# [Data to use]

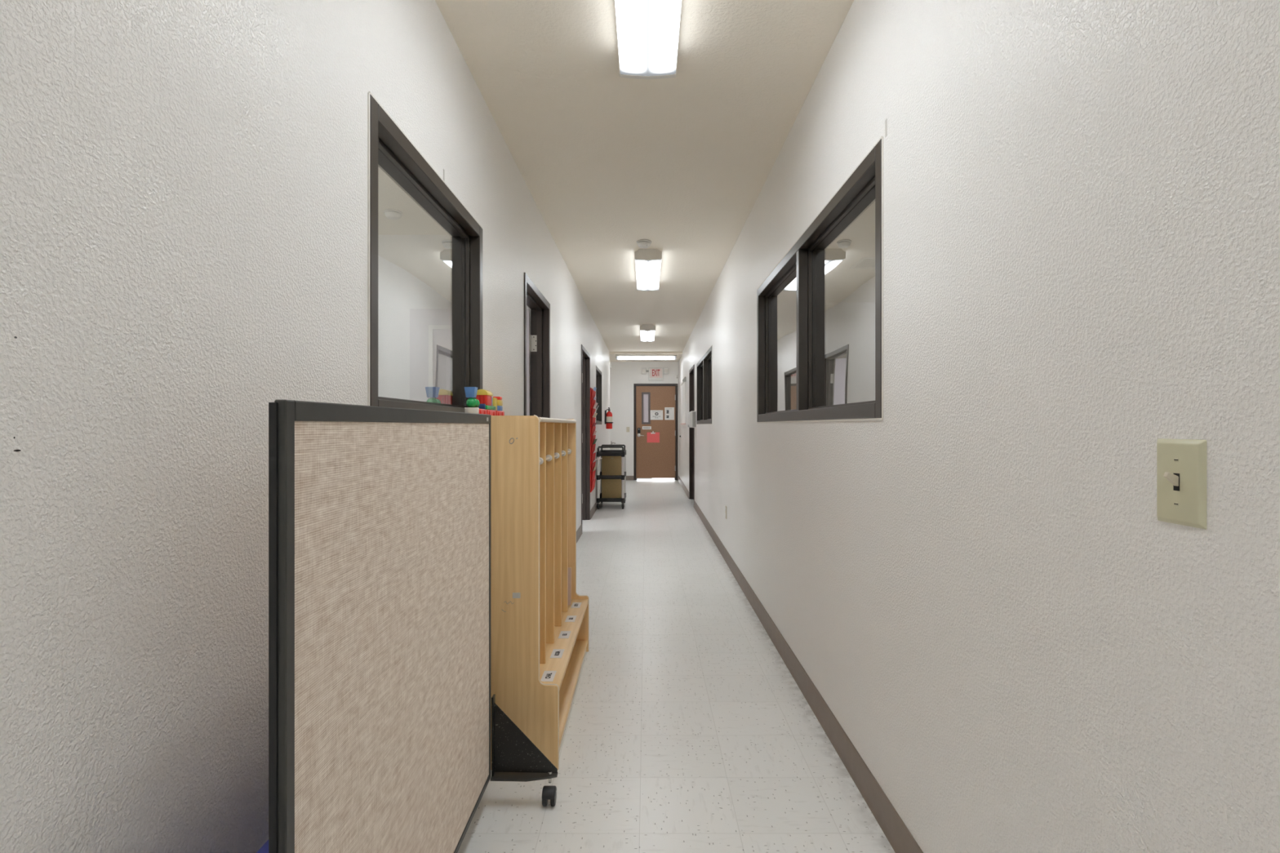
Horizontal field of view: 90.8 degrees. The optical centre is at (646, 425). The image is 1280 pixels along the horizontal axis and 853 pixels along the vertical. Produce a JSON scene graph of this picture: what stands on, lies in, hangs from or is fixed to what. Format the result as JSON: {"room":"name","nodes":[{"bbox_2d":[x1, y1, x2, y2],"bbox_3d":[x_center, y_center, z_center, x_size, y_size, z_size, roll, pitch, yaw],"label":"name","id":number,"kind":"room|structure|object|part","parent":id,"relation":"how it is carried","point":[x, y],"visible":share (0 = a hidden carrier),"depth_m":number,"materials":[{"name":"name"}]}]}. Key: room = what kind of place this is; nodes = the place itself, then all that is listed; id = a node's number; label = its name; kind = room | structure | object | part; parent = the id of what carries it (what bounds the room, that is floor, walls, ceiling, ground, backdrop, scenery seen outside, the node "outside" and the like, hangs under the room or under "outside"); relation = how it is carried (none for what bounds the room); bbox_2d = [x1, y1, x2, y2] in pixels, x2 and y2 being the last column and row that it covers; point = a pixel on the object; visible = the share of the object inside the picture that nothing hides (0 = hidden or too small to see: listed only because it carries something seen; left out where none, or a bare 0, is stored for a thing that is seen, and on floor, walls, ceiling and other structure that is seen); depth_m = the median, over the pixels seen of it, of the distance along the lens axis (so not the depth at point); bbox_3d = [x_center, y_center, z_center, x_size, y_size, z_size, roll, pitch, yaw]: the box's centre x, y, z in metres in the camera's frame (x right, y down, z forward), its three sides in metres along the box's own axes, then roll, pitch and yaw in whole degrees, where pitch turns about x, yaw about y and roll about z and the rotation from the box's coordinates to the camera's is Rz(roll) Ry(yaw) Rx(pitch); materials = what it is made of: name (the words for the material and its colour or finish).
{"room":"school corridor","nodes":[
{"label":"school corridor","id":0,"kind":"room"},
{"bbox_2d":[0,0,609,852],"bbox_3d":[-0.812,-0.147,4.525,0.120,2.775,17.050,0,0,0],"label":"wall","id":1,"kind":"structure","parent":0,"point":[184,183],"depth_m":1.02,"materials":[{"name":"paint"}]},
{"bbox_2d":[367,91,482,413],"bbox_3d":[-0.812,-0.462,2.294,0.132,0.888,1.184,0,0,0],"label":"window","id":2,"kind":"structure","parent":1,"relation":"in","point":[424,246],"depth_m":2.19,"materials":[{"name":"brown metal"}]},
{"bbox_3d":[-0.812,-0.463,2.294,0.006,0.775,1.072,0,0,0],"label":"glass pane","id":3,"kind":"part","parent":2,"relation":"part of","materials":[{"name":"clear glass"}]},
{"bbox_2d":[524,272,550,417],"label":"door","id":4,"kind":"structure","parent":1,"relation":"in","point":[538,343],"depth_m":4.82,"materials":[{"name":"black metal"}]},
{"bbox_2d":[581,344,590,524],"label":"door","id":5,"kind":"structure","parent":1,"relation":"in","point":[585,356],"depth_m":8.32,"materials":[{"name":"black metal"}]},
{"bbox_2d":[576,501,600,542],"bbox_3d":[-0.744,1.190,4.525,0.016,0.101,17.050,0,0,0],"label":"baseboard","id":6,"kind":"structure","parent":1,"relation":"attached to","point":[579,532],"depth_m":7.28,"materials":[{"name":"plastic"}]},
{"bbox_2d":[590,387,595,492],"bbox_3d":[-0.733,0.190,8.713,0.034,1.410,0.505,0,0,0],"label":"pocket chart","id":7,"kind":"object","parent":1,"relation":"attached to","point":[593,393],"visible":0.82,"depth_m":8.52,"materials":[{"name":"red fabric"}]},
{"bbox_2d":[595,365,601,424],"bbox_3d":[-0.812,-0.462,10.010,0.132,0.888,1.232,0,0,0],"label":"window","id":8,"kind":"structure","parent":1,"relation":"in","point":[598,373],"depth_m":10.56,"materials":[{"name":"brown metal"}]},
{"bbox_3d":[-0.812,-0.463,10.010,0.006,0.775,1.120,0,0,0],"label":"glass pane","id":9,"kind":"part","parent":8,"relation":"part of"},
{"bbox_2d":[604,407,613,428],"bbox_3d":[-0.678,-0.140,11.475,0.153,0.389,0.158,0,0,-31],"label":"fire extinguisher","id":10,"kind":"object","parent":1,"relation":"attached to","point":[608,415],"visible":1,"depth_m":11.45,"materials":[{"name":"red metal"}]},
{"bbox_2d":[377,305,530,415],"bbox_3d":[-2.236,-0.147,5.050,2.728,2.775,0.100,0,0,0],"label":"wall","id":11,"kind":"structure","parent":0,"point":[527,307],"depth_m":5.00,"materials":[{"name":"paint"}]},
{"bbox_2d":[609,361,678,479],"bbox_3d":[-0.555,-0.138,14.475,2.890,2.755,0.150,0,0,0],"label":"wall","id":12,"kind":"structure","parent":0,"point":[623,375],"depth_m":14.40,"materials":[{"name":"paint"}]},
{"bbox_2d":[609,440,620,449],"bbox_3d":[-0.780,0.510,14.240,0.380,0.340,0.321,0,0,0],"label":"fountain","id":13,"kind":"object","parent":12,"relation":"attached to","point":[611,442],"visible":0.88,"depth_m":14.19,"materials":[{"name":"white plastic"}]},
{"bbox_2d":[609,444,620,449],"bbox_3d":[-0.780,0.545,14.240,0.380,0.270,0.321,0,0,0],"label":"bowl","id":14,"kind":"object","parent":13,"relation":"on","point":[610,444],"depth_m":14.10,"materials":[{"name":"white plastic"}]},
{"bbox_2d":[626,475,633,479],"bbox_3d":[-1.117,1.190,14.392,1.667,0.101,0.016,0,0,0],"label":"baseboard","id":15,"kind":"structure","parent":12,"relation":"attached to","point":[628,477],"depth_m":14.39,"materials":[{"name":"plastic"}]},
{"bbox_2d":[641,367,668,380],"bbox_3d":[0.199,-1.181,14.356,0.617,0.287,0.088,0,0,0],"label":"exit sign","id":16,"kind":"object","parent":12,"relation":"attached to","point":[655,373],"visible":1,"depth_m":14.35,"materials":[{"name":"white plastic"}]},
{"bbox_2d":[641,368,648,373],"bbox_3d":[-0.027,-1.250,14.349,0.166,0.130,0.074,0,0,0],"label":"lamp","id":17,"kind":"object","parent":16,"relation":"attached to","point":[644,371],"depth_m":14.31,"materials":[{"name":"grey plastic"}]},
{"bbox_2d":[663,368,668,373],"bbox_3d":[0.452,-1.250,14.348,0.110,0.130,0.065,0,0,0],"label":"lamp","id":18,"kind":"object","parent":16,"relation":"attached to","point":[665,370],"depth_m":14.32,"materials":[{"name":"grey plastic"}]},
{"bbox_2d":[633,383,677,479],"bbox_3d":[0.220,0.138,14.452,1.005,2.205,0.217,0,0,0],"label":"door","id":19,"kind":"structure","parent":12,"relation":"in","point":[651,460],"depth_m":14.41,"materials":[{"name":"brown laminate"}]},
{"bbox_3d":[-0.005,-0.405,14.428,0.130,0.660,0.008,0,0,0],"label":"vision glass","id":20,"kind":"part","parent":19,"relation":"part of","materials":[{"name":"clear glass"}]},
{"bbox_3d":[-0.005,-0.405,14.408,0.198,0.728,0.016,0,0,0],"label":"vision frame","id":21,"kind":"part","parent":19,"relation":"part of","materials":[{"name":"grey metal"}]},
{"bbox_2d":[642,426,651,429],"bbox_3d":[0.013,0.044,14.411,0.207,0.070,0.003,0,0,0],"label":"door sign","id":22,"kind":"object","parent":19,"relation":"attached to","point":[643,427],"visible":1,"depth_m":14.41,"materials":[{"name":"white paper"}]},
{"bbox_2d":[647,431,659,442],"bbox_3d":[0.162,0.250,14.404,0.288,0.261,0.016,0,0,0],"label":"clipboard","id":23,"kind":"object","parent":19,"relation":"attached to","point":[652,437],"visible":1,"depth_m":14.41,"materials":[{"name":"red plastic"}]},
{"bbox_2d":[650,410,662,419],"bbox_3d":[0.238,-0.248,14.409,0.291,0.222,0.017,0,0,0],"label":"notice","id":24,"kind":"object","parent":19,"relation":"attached to","point":[655,415],"visible":1,"depth_m":14.41,"materials":[{"name":"white paper"}]},
{"bbox_2d":[664,407,674,419],"bbox_3d":[0.533,-0.281,14.410,0.218,0.287,0.003,0,0,0],"label":"notice","id":25,"kind":"object","parent":19,"relation":"attached to","point":[668,411],"visible":1,"depth_m":14.41,"materials":[{"name":"white paper"}]},
{"bbox_2d":[435,0,853,361],"bbox_3d":[0.000,-1.550,5.225,7.600,0.170,18.650,0,0,0],"label":"ceiling","id":26,"kind":"structure","parent":0,"point":[609,162],"depth_m":3.15,"materials":[{"name":"paint"}]},
{"bbox_2d":[636,239,651,248],"bbox_3d":[-0.017,-1.491,5.180,0.124,0.048,0.124,0,0,0],"label":"smoke detector","id":27,"kind":"object","parent":26,"relation":"attached to","point":[643,243],"visible":1,"depth_m":5.14,"materials":[{"name":"white plastic"}]},
{"bbox_2d":[615,355,676,359],"bbox_3d":[0.000,-1.419,13.060,1.268,0.093,0.234,0,0,0],"label":"ceiling light","id":28,"kind":"object","parent":26,"relation":"attached to","point":[617,357],"visible":1,"depth_m":12.95,"materials":[{"name":"plastic"}]},
{"bbox_2d":[640,324,655,342],"bbox_3d":[0.022,-1.468,10.050,0.234,0.093,1.268,0,0,0],"label":"ceiling light","id":29,"kind":"object","parent":26,"relation":"attached to","point":[646,331],"visible":1,"depth_m":9.72,"materials":[{"name":"plastic"}]},
{"bbox_2d":[640,330,655,342],"bbox_3d":[0.022,-1.455,10.050,0.226,0.060,1.224,0,0,0],"label":"diffuser","id":30,"kind":"object","parent":29,"relation":"attached to","point":[646,335],"depth_m":10.01,"materials":[{"name":"white plastic"}]},
{"bbox_2d":[614,0,681,79],"bbox_3d":[0.007,-1.468,1.955,0.234,0.093,1.268,0,0,0],"label":"ceiling light","id":31,"kind":"object","parent":26,"relation":"attached to","point":[648,30],"visible":1,"depth_m":2.32,"materials":[{"name":"plastic"}]},
{"bbox_2d":[634,248,662,291],"bbox_3d":[0.018,-1.468,6.030,0.234,0.093,1.268,0,0,0],"label":"ceiling light","id":32,"kind":"object","parent":26,"relation":"attached to","point":[647,261],"visible":1,"depth_m":5.73,"materials":[{"name":"plastic"}]},
{"bbox_2d":[635,259,661,290],"bbox_3d":[0.018,-1.455,6.030,0.226,0.060,1.224,0,0,0],"label":"diffuser","id":33,"kind":"object","parent":32,"relation":"attached to","point":[647,271],"depth_m":5.94,"materials":[{"name":"white plastic"}]},
{"bbox_2d":[457,480,895,852],"bbox_3d":[0.000,1.300,5.225,7.600,0.120,18.650,0,0,0],"label":"floor","id":34,"kind":"structure","parent":0,"point":[687,730],"depth_m":2.53,"materials":[{"name":"tile"}]},
{"bbox_2d":[256,839,268,852],"bbox_3d":[-0.582,0.948,1.175,0.040,0.585,0.750,0,0,0],"label":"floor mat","id":35,"kind":"object","parent":34,"relation":"on","point":[264,848],"visible":0.02,"depth_m":0.98,"materials":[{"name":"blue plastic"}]},
{"bbox_2d":[268,400,557,852],"bbox_3d":[-0.506,0.601,1.489,0.426,1.277,1.210,0,0,0],"label":"divider","id":36,"kind":"object","parent":34,"relation":"on","point":[380,517],"visible":1,"depth_m":1.20,"materials":[{"name":"beige fabric"}]},
{"bbox_3d":[-0.524,0.552,0.888,0.011,1.171,0.006,0,0,0],"label":"trim","id":37,"kind":"part","parent":36,"relation":"part of","materials":[{"name":"black plastic"}]},
{"bbox_3d":[-0.516,0.561,1.478,0.012,1.143,1.141,0,0,0],"label":"fabric panel","id":38,"kind":"part","parent":36,"relation":"part of","materials":[{"name":"beige fabric"}]},
{"bbox_3d":[-0.400,1.151,2.070,0.214,0.006,0.048,0,0,0],"label":"foot plate","id":39,"kind":"part","parent":36,"relation":"part of","materials":[{"name":"black metal"}]},
{"bbox_2d":[542,785,556,799],"bbox_3d":[-0.317,1.193,2.062,0.042,0.026,0.052,0,0,0],"label":"caster wheel","id":40,"kind":"object","parent":36,"relation":"attached to","point":[548,792],"depth_m":2.05,"materials":[{"name":"rubber"}]},
{"bbox_2d":[490,414,588,769],"bbox_3d":[-0.528,0.600,2.874,0.427,1.280,1.212,0,0,0],"label":"locker","id":41,"kind":"object","parent":34,"relation":"on","point":[540,641],"visible":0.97,"depth_m":2.27,"materials":[{"name":"brown wood"}]},
{"bbox_2d":[464,386,487,414],"bbox_3d":[-0.718,-0.097,2.664,0.066,0.129,0.141,0,0,0],"label":"blocks","id":42,"kind":"object","parent":41,"relation":"on","point":[473,403],"visible":0.73,"depth_m":2.61,"materials":[{"name":"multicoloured plastic"}]},
{"bbox_3d":[-0.720,-0.057,2.599,0.059,0.038,0.010,0,0,0],"label":"plate","id":43,"kind":"part","parent":42,"relation":"part of","materials":[{"name":"white plastic"}]},
{"bbox_2d":[475,389,495,415],"bbox_3d":[-0.718,-0.097,2.821,0.065,0.129,0.167,0,0,0],"label":"wagon","id":44,"kind":"object","parent":41,"relation":"on","point":[484,397],"visible":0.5,"depth_m":2.77,"materials":[{"name":"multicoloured plastic"}]},
{"bbox_2d":[492,396,504,415],"bbox_3d":[-0.718,-0.086,2.994,0.065,0.108,0.163,0,0,0],"label":"blocks","id":45,"kind":"object","parent":41,"relation":"on","point":[497,402],"visible":0.43,"depth_m":2.99,"materials":[{"name":"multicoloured plastic"}]},
{"bbox_3d":[-0.530,0.602,2.279,0.424,1.277,0.018,0,0,0],"label":"panel","id":46,"kind":"part","parent":41,"relation":"part of","materials":[{"name":"brown wood"}]},
{"bbox_3d":[-0.530,0.602,3.471,0.424,1.277,0.018,0,0,0],"label":"panel","id":47,"kind":"part","parent":41,"relation":"part of","materials":[{"name":"brown wood"}]},
{"bbox_2d":[596,444,626,509],"bbox_3d":[-0.531,0.771,9.776,0.418,0.938,0.838,0,0,0],"label":"utility cart","id":48,"kind":"object","parent":34,"relation":"on","point":[622,453],"visible":0.98,"depth_m":9.40,"materials":[{"name":"black plastic"}]},
{"bbox_3d":[-0.714,0.780,9.421,0.041,0.720,0.041,0,0,0],"label":"leg","id":49,"kind":"part","parent":48,"relation":"part of","materials":[{"name":"metal"}]},
{"bbox_3d":[-0.714,0.780,10.139,0.041,0.720,0.041,0,0,0],"label":"leg","id":50,"kind":"part","parent":48,"relation":"part of","materials":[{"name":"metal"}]},
{"bbox_3d":[-0.531,0.357,9.395,0.392,0.110,0.060,0,0,0],"label":"handle","id":51,"kind":"part","parent":48,"relation":"part of","materials":[{"name":"black plastic"}]},
{"bbox_2d":[601,479,621,497],"bbox_3d":[-0.526,0.965,9.950,0.328,0.316,0.300,0,0,0],"label":"cardboard box","id":52,"kind":"object","parent":48,"relation":"on","point":[611,488],"visible":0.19,"depth_m":9.80,"materials":[{"name":"brown cardboard"}]},
{"bbox_2d":[601,456,621,475],"bbox_3d":[-0.526,0.623,9.949,0.328,0.312,0.302,0,0,0],"label":"cardboard box","id":53,"kind":"object","parent":48,"relation":"on","point":[611,465],"visible":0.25,"depth_m":9.80,"materials":[{"name":"brown cardboard"}]},
{"bbox_2d":[596,493,626,502],"bbox_3d":[-0.531,1.113,9.780,0.418,0.069,0.770,0,0,0],"label":"tray","id":54,"kind":"object","parent":48,"relation":"on","point":[599,499],"depth_m":9.40,"materials":[{"name":"black plastic"}]},
{"bbox_2d":[596,471,626,479],"bbox_3d":[-0.531,0.769,9.780,0.418,0.069,0.770,0,0,0],"label":"tray","id":55,"kind":"object","parent":48,"relation":"on","point":[599,476],"depth_m":9.40,"materials":[{"name":"black plastic"}]},
{"bbox_2d":[596,449,626,457],"bbox_3d":[-0.531,0.424,9.780,0.418,0.076,0.770,0,0,0],"label":"tray","id":56,"kind":"object","parent":48,"relation":"on","point":[622,453],"depth_m":9.40,"materials":[{"name":"black plastic"}]},
{"bbox_3d":[-0.531,0.357,10.165,0.392,0.110,0.060,0,0,0],"label":"handle","id":57,"kind":"part","parent":48,"relation":"part of","materials":[{"name":"black plastic"}]},
{"bbox_3d":[-0.348,0.780,9.421,0.041,0.720,0.041,0,0,0],"label":"leg","id":58,"kind":"part","parent":48,"relation":"part of","materials":[{"name":"metal"}]},
{"bbox_3d":[-0.348,0.780,10.139,0.041,0.720,0.041,0,0,0],"label":"leg","id":59,"kind":"part","parent":48,"relation":"part of","materials":[{"name":"metal"}]},
{"bbox_2d":[678,0,1279,852],"bbox_3d":[0.800,-0.147,5.225,0.120,2.775,18.450,0,0,0],"label":"wall","id":60,"kind":"structure","parent":0,"point":[980,580],"depth_m":1.19,"materials":[{"name":"paint"}]},
{"bbox_2d":[680,377,686,424],"bbox_3d":[0.708,-0.469,12.307,0.065,0.882,1.265,0,0,0],"label":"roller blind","id":61,"kind":"object","parent":60,"relation":"attached to","point":[684,380],"visible":1,"depth_m":12.21,"materials":[{"name":"white fabric"}]},
{"bbox_2d":[688,364,694,500],"bbox_3d":[0.803,0.147,10.205,0.143,2.185,1.050,0,0,0],"label":"door","id":62,"kind":"structure","parent":60,"relation":"in","point":[691,372],"depth_m":10.68,"materials":[{"name":"brown wood"}]},
{"bbox_2d":[688,411,695,427],"bbox_3d":[0.687,-0.099,9.507,0.107,0.247,0.226,0,0,0],"label":"wall dispenser","id":63,"kind":"object","parent":60,"relation":"attached to","point":[691,416],"visible":1,"depth_m":9.40,"materials":[{"name":"white plastic"}]},
{"bbox_2d":[696,345,712,424],"bbox_3d":[0.800,-0.462,8.115,0.132,0.888,2.122,0,0,0],"label":"window","id":64,"kind":"structure","parent":60,"relation":"in","point":[704,366],"depth_m":8.07,"materials":[{"name":"brown metal"}]},
{"bbox_3d":[0.800,-0.463,8.623,0.006,0.775,0.995,0,0,0],"label":"glass pane","id":65,"kind":"part","parent":64,"relation":"part of","materials":[{"name":"clear glass"}]},
{"bbox_3d":[0.800,-0.463,7.593,0.006,0.775,0.965,0,0,0],"label":"glass pane","id":66,"kind":"part","parent":64,"relation":"part of","materials":[{"name":"glass"}]},
{"bbox_2d":[724,505,726,519],"bbox_3d":[0.736,0.797,5.820,0.008,0.116,0.070,0,0,0],"label":"wall outlet","id":67,"kind":"object","parent":60,"relation":"attached to","point":[725,505],"visible":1,"depth_m":5.79,"materials":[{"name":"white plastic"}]},
{"bbox_2d":[678,475,923,852],"bbox_3d":[0.732,1.190,5.200,0.016,0.101,18.400,0,0,0],"label":"baseboard","id":68,"kind":"structure","parent":60,"relation":"attached to","point":[901,840],"depth_m":2.46,"materials":[{"name":"plastic"}]},
{"bbox_2d":[756,136,883,422],"bbox_3d":[0.800,-0.462,3.075,0.132,0.888,2.218,0,0,0],"label":"window","id":69,"kind":"structure","parent":60,"relation":"in","point":[820,310],"depth_m":2.70,"materials":[{"name":"brown metal"}]},
{"bbox_3d":[0.800,-0.463,3.607,0.006,0.775,1.043,0,0,0],"label":"glass pane","id":70,"kind":"part","parent":69,"relation":"part of","materials":[{"name":"clear glass"}]},
{"bbox_3d":[0.800,-0.463,2.529,0.006,0.775,1.013,0,0,0],"label":"glass pane","id":71,"kind":"part","parent":69,"relation":"part of","materials":[{"name":"clear glass"}]},
{"bbox_2d":[884,118,887,137],"bbox_3d":[0.740,-0.918,1.943,0.002,0.052,0.012,0,0,0],"label":"strip","id":72,"kind":"object","parent":60,"relation":"attached to","point":[886,121],"visible":1,"depth_m":1.94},
{"bbox_2d":[1156,438,1206,528],"bbox_3d":[0.729,0.077,0.872,0.023,0.118,0.080,0,0,0],"label":"light switch","id":73,"kind":"object","parent":60,"relation":"attached to","point":[1181,464],"visible":1,"depth_m":0.86,"materials":[{"name":"beige plastic"}]},
{"label":"outside","id":74,"kind":"structure","parent":0,"visible":0},
{"bbox_2d":[636,478,674,479],"bbox_3d":[0.000,1.310,18.975,12.000,0.100,8.850,0,0,0],"label":"pavement","id":75,"kind":"structure","parent":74,"point":[637,478],"depth_m":14.92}
]}

# [Task objective]
Using the listing above, show each line with the word "paper" in it.

# [Result for this task]
{"bbox_2d":[642,426,651,429],"bbox_3d":[0.013,0.044,14.411,0.207,0.070,0.003,0,0,0],"label":"door sign","id":22,"kind":"object","parent":19,"relation":"attached to","point":[643,427],"visible":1,"depth_m":14.41,"materials":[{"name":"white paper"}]},
{"bbox_2d":[650,410,662,419],"bbox_3d":[0.238,-0.248,14.409,0.291,0.222,0.017,0,0,0],"label":"notice","id":24,"kind":"object","parent":19,"relation":"attached to","point":[655,415],"visible":1,"depth_m":14.41,"materials":[{"name":"white paper"}]},
{"bbox_2d":[664,407,674,419],"bbox_3d":[0.533,-0.281,14.410,0.218,0.287,0.003,0,0,0],"label":"notice","id":25,"kind":"object","parent":19,"relation":"attached to","point":[668,411],"visible":1,"depth_m":14.41,"materials":[{"name":"white paper"}]},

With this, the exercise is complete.